**What to produce:**
The answer must be every line from the entries below that contains "again".

=== Excerpted records ===

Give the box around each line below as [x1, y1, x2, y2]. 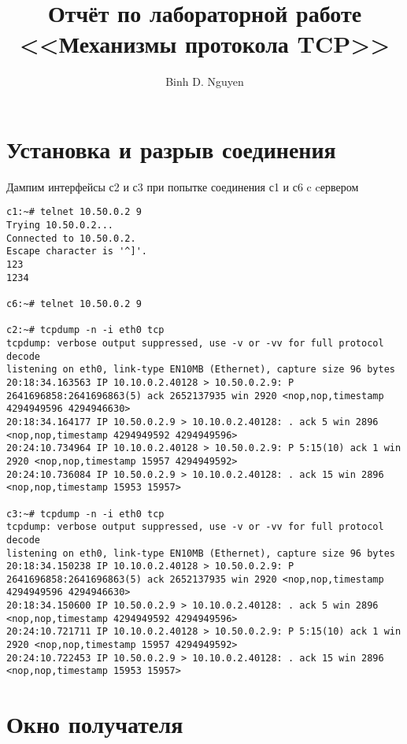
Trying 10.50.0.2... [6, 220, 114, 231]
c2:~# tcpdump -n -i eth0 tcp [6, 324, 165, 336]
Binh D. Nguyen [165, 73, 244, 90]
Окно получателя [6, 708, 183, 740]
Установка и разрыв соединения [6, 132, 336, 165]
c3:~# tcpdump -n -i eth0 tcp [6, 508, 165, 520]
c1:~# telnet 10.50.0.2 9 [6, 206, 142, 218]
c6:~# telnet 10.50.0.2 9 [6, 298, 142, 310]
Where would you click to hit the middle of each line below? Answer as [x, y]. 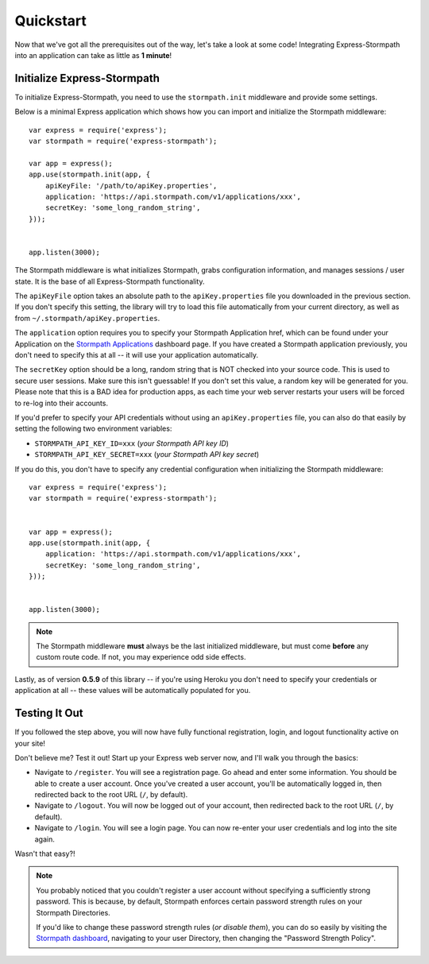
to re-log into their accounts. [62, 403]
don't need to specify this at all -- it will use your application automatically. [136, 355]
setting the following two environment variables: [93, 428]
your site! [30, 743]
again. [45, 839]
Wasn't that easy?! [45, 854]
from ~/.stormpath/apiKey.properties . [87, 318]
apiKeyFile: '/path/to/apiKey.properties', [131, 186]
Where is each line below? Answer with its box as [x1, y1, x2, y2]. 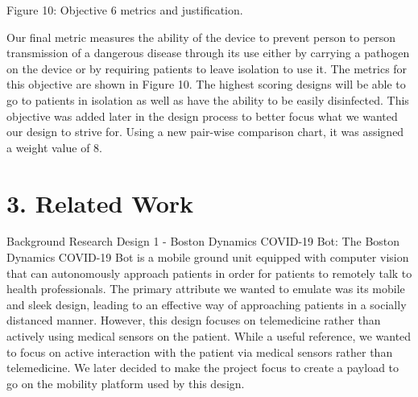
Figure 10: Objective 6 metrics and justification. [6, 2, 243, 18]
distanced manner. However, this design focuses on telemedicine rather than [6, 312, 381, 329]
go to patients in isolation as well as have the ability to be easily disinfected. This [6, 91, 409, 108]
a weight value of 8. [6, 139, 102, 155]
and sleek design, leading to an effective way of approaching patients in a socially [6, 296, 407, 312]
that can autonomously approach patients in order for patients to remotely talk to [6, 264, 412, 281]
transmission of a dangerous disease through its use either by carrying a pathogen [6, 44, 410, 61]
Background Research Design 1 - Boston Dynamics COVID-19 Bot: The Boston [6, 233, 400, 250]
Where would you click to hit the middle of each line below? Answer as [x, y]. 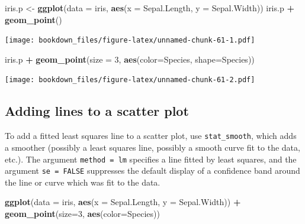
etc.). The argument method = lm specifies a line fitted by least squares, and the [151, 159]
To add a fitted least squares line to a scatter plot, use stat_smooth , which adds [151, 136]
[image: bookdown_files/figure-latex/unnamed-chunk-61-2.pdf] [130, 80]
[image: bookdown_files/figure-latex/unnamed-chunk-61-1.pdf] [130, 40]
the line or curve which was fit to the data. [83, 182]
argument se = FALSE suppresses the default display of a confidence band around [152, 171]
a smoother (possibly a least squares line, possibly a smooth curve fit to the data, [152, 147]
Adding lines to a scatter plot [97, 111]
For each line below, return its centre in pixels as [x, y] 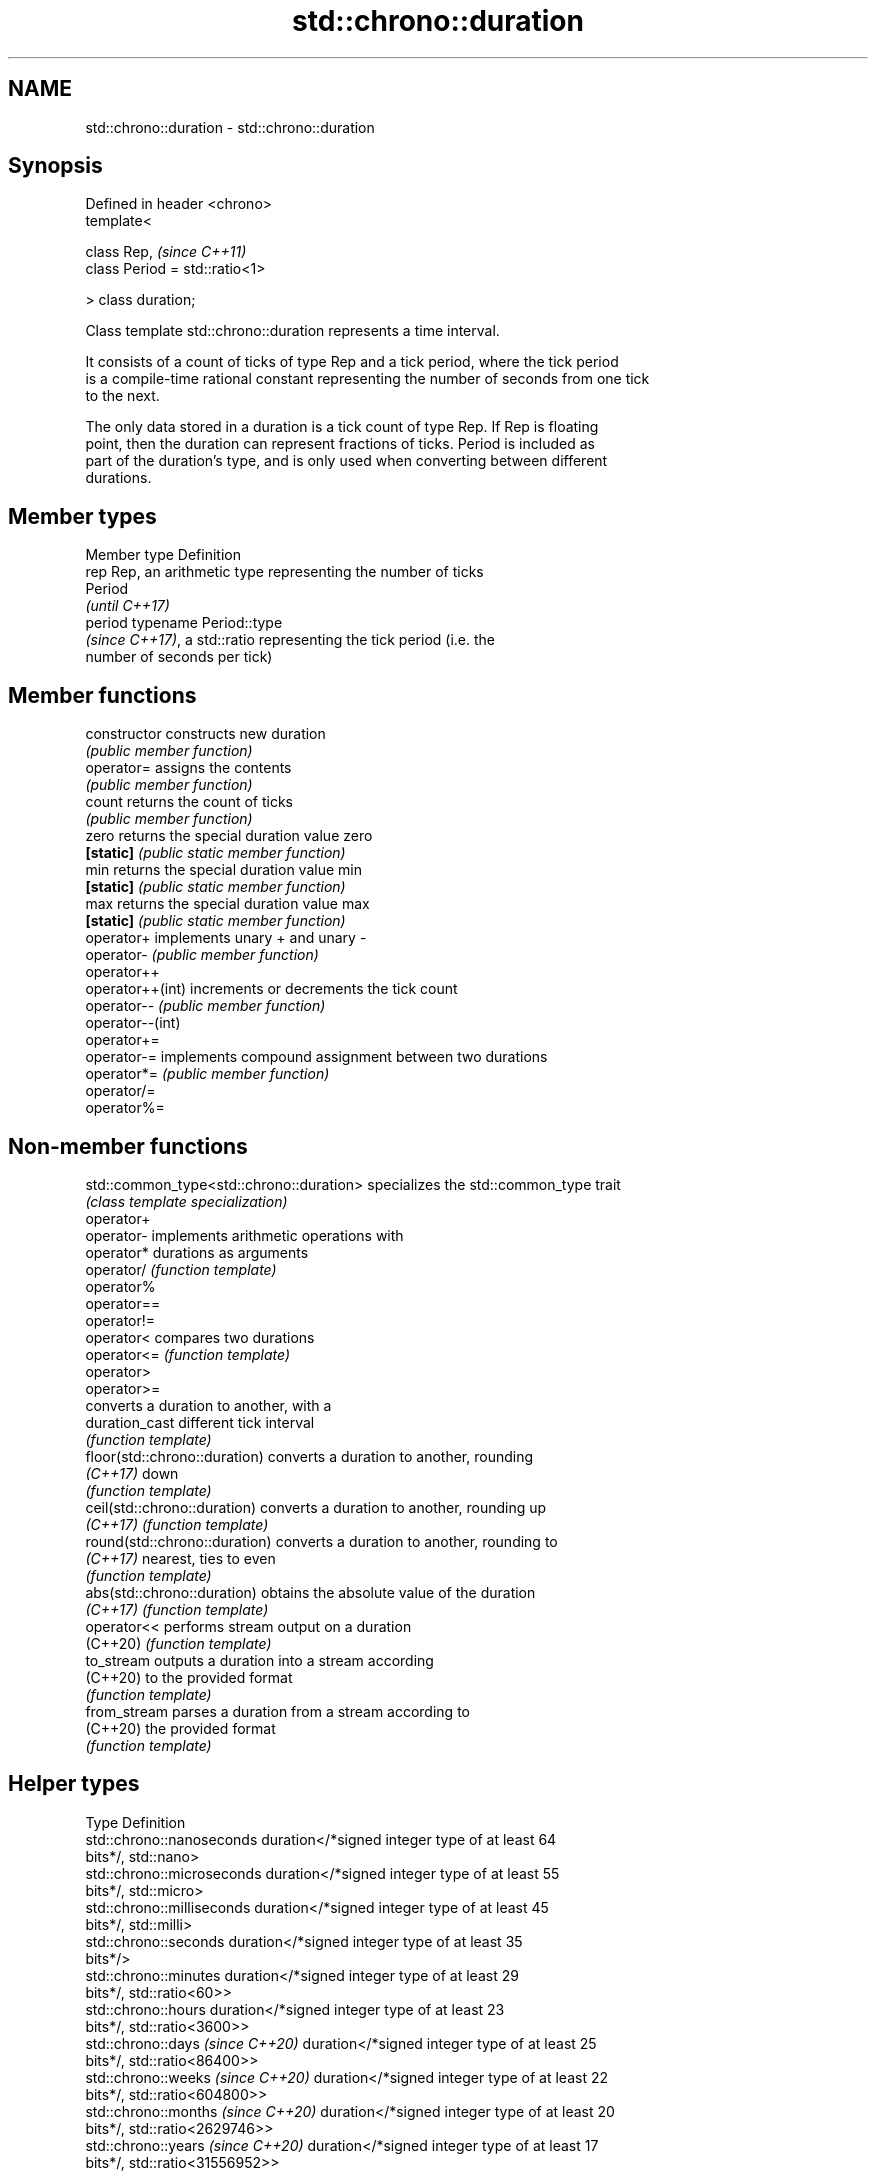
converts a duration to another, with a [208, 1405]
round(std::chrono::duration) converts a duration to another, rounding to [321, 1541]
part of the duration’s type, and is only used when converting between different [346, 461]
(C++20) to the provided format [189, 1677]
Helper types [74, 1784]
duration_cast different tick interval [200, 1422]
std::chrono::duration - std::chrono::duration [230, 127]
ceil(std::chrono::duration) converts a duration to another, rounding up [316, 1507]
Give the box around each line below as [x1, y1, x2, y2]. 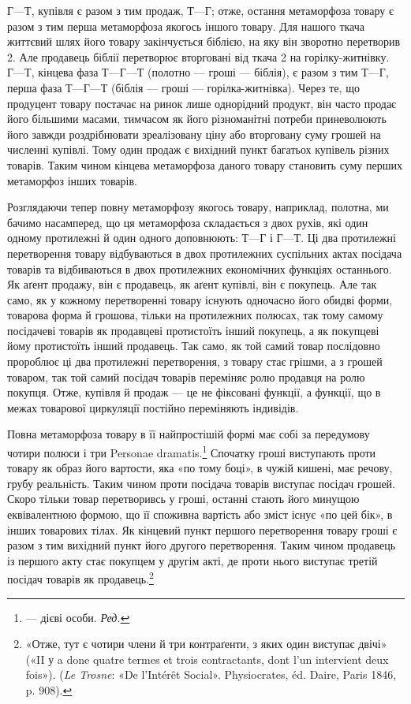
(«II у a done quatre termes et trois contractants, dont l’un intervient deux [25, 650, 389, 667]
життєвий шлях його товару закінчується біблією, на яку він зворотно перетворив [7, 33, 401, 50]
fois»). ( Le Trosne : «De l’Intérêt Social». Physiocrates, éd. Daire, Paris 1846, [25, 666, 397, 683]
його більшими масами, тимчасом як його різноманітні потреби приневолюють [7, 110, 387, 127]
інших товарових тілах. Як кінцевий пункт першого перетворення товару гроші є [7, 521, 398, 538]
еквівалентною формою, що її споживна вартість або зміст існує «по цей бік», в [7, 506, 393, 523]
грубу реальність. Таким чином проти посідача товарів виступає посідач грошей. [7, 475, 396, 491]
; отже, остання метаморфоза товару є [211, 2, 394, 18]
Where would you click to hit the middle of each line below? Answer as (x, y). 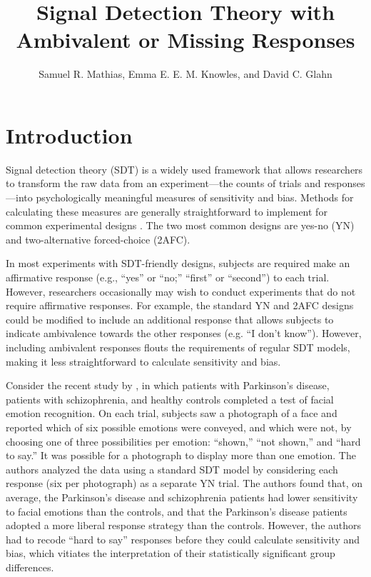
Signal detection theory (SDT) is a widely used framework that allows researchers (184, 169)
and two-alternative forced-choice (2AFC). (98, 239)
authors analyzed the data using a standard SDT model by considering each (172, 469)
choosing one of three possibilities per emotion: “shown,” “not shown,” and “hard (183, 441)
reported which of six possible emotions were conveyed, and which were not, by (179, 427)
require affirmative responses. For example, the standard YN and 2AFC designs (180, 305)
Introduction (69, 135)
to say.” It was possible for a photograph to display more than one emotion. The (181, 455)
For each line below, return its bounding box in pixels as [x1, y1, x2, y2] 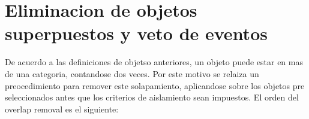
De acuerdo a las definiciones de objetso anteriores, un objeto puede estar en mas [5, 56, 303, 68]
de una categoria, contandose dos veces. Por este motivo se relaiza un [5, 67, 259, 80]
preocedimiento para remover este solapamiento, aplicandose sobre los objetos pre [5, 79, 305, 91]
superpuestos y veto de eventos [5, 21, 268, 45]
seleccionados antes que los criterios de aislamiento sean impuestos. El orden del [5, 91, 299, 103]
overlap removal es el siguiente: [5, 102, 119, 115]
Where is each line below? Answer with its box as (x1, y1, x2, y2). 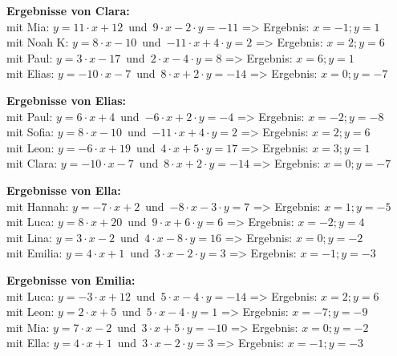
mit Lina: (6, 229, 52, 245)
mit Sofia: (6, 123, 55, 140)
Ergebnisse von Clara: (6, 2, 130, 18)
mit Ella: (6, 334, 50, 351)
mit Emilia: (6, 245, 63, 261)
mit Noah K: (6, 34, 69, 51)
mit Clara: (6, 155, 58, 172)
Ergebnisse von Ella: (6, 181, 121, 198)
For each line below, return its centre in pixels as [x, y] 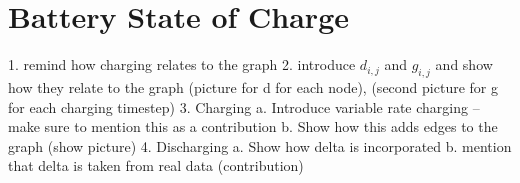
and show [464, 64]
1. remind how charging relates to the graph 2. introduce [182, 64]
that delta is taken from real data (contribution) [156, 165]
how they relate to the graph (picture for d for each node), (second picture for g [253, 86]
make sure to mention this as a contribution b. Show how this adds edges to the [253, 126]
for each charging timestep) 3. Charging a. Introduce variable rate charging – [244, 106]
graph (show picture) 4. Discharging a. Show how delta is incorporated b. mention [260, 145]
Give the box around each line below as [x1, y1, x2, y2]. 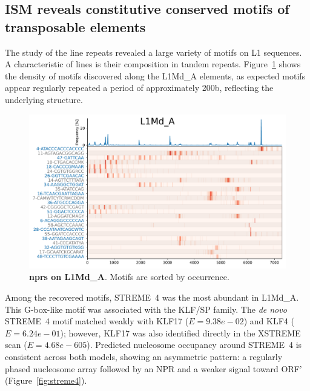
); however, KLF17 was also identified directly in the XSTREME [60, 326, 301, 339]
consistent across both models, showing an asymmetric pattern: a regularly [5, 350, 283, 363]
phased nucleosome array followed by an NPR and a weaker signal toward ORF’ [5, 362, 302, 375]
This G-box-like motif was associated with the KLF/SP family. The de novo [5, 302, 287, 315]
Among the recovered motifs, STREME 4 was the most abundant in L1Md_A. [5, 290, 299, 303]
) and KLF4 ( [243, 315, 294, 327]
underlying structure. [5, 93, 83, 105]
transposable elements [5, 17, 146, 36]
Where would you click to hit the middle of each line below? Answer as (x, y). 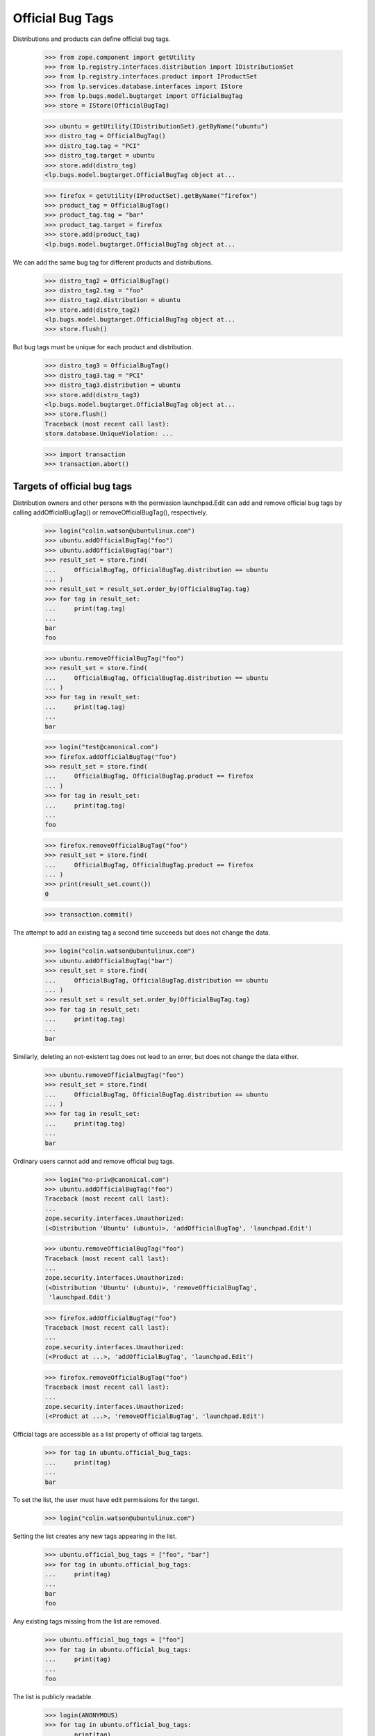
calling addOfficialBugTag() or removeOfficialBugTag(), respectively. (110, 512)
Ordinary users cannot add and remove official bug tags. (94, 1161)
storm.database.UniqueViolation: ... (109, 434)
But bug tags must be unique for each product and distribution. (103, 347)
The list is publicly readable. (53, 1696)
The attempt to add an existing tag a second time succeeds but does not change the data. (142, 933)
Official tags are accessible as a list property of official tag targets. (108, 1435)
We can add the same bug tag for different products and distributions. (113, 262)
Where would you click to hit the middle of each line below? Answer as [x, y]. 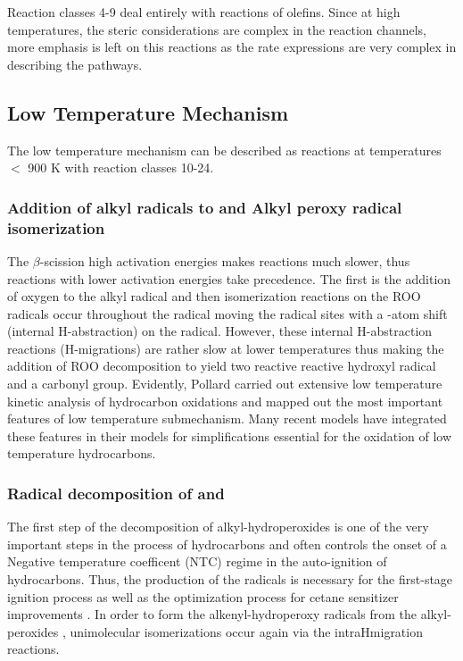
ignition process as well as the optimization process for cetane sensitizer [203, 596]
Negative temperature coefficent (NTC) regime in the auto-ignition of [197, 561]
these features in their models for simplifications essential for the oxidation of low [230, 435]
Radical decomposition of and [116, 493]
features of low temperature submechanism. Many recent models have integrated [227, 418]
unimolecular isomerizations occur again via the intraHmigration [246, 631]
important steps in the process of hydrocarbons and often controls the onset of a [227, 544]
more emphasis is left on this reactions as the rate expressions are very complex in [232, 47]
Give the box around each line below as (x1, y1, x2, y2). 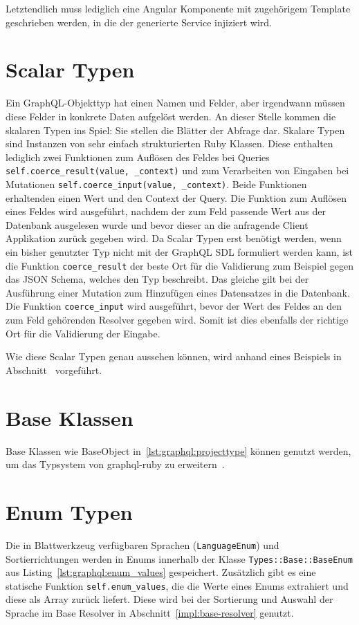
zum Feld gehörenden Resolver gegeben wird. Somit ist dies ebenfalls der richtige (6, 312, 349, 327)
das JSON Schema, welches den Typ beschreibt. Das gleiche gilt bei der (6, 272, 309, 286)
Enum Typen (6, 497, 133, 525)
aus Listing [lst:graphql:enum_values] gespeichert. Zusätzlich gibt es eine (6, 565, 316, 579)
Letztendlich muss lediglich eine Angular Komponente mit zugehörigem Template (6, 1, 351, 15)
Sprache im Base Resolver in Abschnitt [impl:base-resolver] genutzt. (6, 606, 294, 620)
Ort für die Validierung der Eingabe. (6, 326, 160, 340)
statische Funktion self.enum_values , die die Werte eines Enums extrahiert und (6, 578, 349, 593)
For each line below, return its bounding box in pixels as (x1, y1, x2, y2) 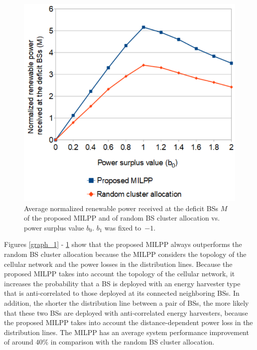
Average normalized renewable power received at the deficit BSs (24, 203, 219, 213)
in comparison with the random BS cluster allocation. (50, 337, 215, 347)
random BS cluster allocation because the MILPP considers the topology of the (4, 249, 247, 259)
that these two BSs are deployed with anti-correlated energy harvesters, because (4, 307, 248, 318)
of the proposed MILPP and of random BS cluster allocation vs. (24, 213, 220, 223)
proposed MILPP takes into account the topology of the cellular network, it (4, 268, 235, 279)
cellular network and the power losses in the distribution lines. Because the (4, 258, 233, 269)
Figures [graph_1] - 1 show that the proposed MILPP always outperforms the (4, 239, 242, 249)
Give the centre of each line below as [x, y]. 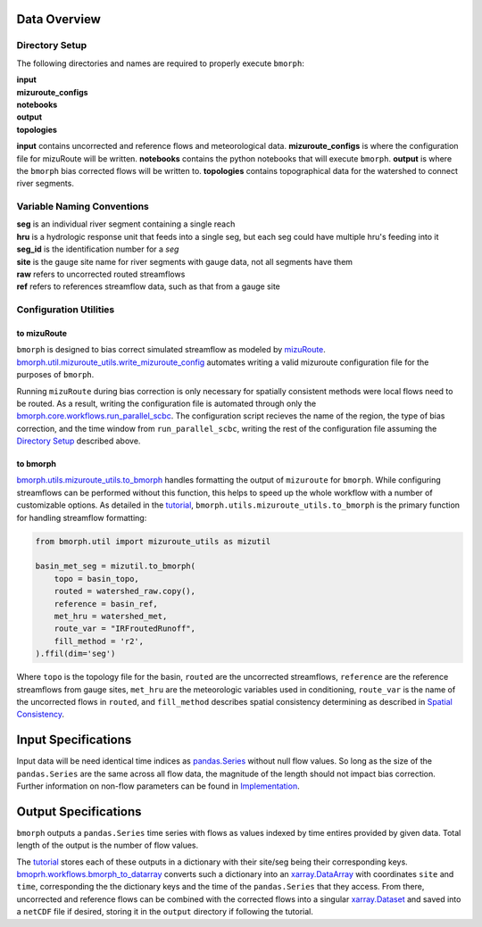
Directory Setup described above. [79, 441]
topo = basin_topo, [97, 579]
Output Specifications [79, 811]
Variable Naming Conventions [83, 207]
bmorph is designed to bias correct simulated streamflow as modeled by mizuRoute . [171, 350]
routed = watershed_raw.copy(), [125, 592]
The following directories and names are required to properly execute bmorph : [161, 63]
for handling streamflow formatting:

===

**Output of the task:**
again. [45, 839]
unimolecular isomerizations occur again via the intraHmigration [246, 631]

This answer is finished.